The content of the total polyphenols, anthocyanins, and total sugars of Loni is shown in the Table 1.
3.2. Body Weight, Relative Heart Weight, and Blood Pressure
Neither body weight nor blood pressure were significantly changed after six weeks of treatments within all groups. On the other hand, relative heart weight was decreased in the Loni group (Table 2).
3.3. Plasma Lipid Profile
Both Loni and CoQ10 decreased the plasma LDL level. Moreover, Loni decreased the total cholesterol level (Table 3).
3.4. Total NOS Activity
Neither the CoQ10 nor Loni treatment changed the NOS activity in the heart significantly. However, in the aorta, Loni was able to increase NOS activity. There was no significant change in the CoQ10 group (Figure 1).
3.5. Protein Expressions of eNOS, SOD, NADPH Oxidase, and NF-kB
There were no significant changes in the eNOS protein expressions in both the heart and aorta after CoQ10 or Loni treatment (Figure 2A,B). Loni markedly increased SOD protein expression in the aorta, while there were no significant changes in the heart (Figure 3A,B). CoQ10 did not change SOD protein expression in the tissues (Figure 3A,B).
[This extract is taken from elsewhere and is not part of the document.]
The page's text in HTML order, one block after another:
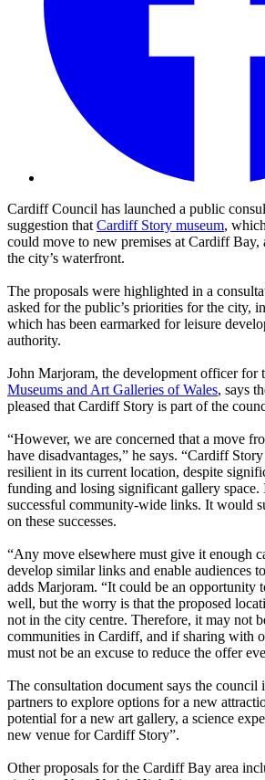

Loni treatment was able to decrease NADPH oxidase protein expressions in the heart and aorta. On the other hand, there were no significant changes after CoQ10 treatment (Figure 4A,B). Both CoQ10 and Loni decreased NF-kappa B protein expressions in the aorta, while there were no significant changes in the heart (Figure 5A,B).
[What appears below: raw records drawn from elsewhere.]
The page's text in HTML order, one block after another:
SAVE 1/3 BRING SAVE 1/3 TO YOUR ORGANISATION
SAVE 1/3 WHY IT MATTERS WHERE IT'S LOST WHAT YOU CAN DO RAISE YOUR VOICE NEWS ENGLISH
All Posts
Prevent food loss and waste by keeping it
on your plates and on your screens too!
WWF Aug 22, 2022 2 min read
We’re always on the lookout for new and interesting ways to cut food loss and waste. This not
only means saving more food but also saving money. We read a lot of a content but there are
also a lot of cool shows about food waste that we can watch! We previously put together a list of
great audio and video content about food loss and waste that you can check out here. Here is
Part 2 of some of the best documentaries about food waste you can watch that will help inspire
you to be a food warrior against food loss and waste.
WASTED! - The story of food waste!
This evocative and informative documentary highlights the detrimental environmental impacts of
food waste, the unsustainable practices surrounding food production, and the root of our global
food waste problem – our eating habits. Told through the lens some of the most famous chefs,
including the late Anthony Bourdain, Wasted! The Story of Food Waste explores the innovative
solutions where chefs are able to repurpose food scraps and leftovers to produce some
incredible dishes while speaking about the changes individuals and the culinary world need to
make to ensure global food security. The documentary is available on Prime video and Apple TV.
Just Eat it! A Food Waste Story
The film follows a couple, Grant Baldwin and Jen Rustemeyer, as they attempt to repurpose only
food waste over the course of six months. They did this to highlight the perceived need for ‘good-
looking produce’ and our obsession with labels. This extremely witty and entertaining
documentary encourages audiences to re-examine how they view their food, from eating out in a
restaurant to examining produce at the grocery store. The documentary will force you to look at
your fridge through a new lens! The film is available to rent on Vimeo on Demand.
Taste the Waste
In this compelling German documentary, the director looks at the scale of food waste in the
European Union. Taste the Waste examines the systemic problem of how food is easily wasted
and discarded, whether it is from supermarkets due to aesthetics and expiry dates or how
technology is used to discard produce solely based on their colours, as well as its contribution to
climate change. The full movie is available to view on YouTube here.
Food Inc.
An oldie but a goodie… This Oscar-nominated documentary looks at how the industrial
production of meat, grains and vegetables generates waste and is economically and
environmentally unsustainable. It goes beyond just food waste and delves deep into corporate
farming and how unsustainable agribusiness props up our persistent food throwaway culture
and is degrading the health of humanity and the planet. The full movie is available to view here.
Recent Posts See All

3.6. Conjugated Diene Concentrations
In the heart, CD concentration decreased significantly only after the Loni treatment (Figure 6).
4. Discussion
The effect of Lonicera caerulea L. on selected cardiometabolic parameters and the production of reactive oxygen species and nitric oxide in obese Zucker (fa-/fa-) rats were studied and compared with a commercially used antioxidant—coenzyme Q10. It is well known that the deficiency of CoQ10 is related to different cardiometabolic diseases such as dyslipidemia, diabetes mellitus, and atherosclerosis, but also to muscular dystrophy, and others. Administration of CoQ10 helps in the protection against oxidative stress in cardiovascular diseases, type 2 diabetes, and metabolic syndrome [20]. It has been shown that CoQ10 may improve antioxidant capacity and decrease oxidized-LDL induced generation of ROS, downregulation of eNOS, and upregulation of iNOS [21]. In the obese Zucker rats used in our study, CoQ10 decreased the plasma LDL level but had no effect on the total cholesterol. Loni was able to decrease both the plasma LDL and total cholesterol levels significantly.
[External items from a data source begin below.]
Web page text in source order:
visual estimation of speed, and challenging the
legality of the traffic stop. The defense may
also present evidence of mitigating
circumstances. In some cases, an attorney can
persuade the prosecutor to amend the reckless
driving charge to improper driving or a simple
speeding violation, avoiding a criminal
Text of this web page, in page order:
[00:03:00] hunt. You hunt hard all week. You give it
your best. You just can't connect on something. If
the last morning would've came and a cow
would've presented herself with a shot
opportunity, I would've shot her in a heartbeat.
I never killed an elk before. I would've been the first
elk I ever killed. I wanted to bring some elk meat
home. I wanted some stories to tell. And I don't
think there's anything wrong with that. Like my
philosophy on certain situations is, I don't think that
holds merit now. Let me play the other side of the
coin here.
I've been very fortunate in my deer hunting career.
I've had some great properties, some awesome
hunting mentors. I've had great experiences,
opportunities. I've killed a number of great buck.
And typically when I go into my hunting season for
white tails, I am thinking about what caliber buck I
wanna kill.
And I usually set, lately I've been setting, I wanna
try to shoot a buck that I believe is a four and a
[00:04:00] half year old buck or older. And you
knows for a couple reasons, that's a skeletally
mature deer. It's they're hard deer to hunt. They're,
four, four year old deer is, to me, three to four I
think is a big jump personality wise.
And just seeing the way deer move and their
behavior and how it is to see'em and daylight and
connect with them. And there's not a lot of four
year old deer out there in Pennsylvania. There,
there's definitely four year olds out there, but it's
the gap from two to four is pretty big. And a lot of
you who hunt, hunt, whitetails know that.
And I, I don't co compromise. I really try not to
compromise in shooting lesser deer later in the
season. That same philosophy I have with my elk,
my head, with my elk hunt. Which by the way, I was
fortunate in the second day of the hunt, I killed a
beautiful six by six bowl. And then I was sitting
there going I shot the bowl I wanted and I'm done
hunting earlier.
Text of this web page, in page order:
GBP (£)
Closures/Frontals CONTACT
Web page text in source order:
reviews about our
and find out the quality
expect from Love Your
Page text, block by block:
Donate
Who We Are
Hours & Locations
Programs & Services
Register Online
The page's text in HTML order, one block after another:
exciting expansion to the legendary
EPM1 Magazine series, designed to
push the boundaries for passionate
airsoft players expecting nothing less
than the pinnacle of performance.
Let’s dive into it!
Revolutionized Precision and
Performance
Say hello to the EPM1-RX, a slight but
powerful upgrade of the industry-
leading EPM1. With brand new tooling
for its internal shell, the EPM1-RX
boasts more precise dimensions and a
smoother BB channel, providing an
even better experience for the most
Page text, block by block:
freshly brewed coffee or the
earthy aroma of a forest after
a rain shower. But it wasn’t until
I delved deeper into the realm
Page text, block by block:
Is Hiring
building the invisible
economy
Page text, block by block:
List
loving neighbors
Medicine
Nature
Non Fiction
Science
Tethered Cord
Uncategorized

Similarly, Loni decreased the total plasma cholesterol and increased the content of HDL in both high-fructose and high-fed-induced hyperlipidemic rats. In the same models it normalized levels of plasma triglycerides and glucose [9,22,23]. Additionally, 12-week oral administration of Loni displayed a dose-dependent decrease in the serum insulin levels, HbA1c contents, and blood glucose levels in high-fat-induced mild diabetic mice [24]. Loni inhibited high fed diet-induced hepatic lipid peroxidation by improving the insulin sensitivity and Nrf2-mediated antioxidant pathway in mice [15]. In a double-blind, counterbalanced, crossover intervention study, the consumption of Loni significantly lowered the diastolic blood pressure and heart rate in older adults [25]. In our study, the tendency of reduction in blood pressure after the Loni treatment was not however significant.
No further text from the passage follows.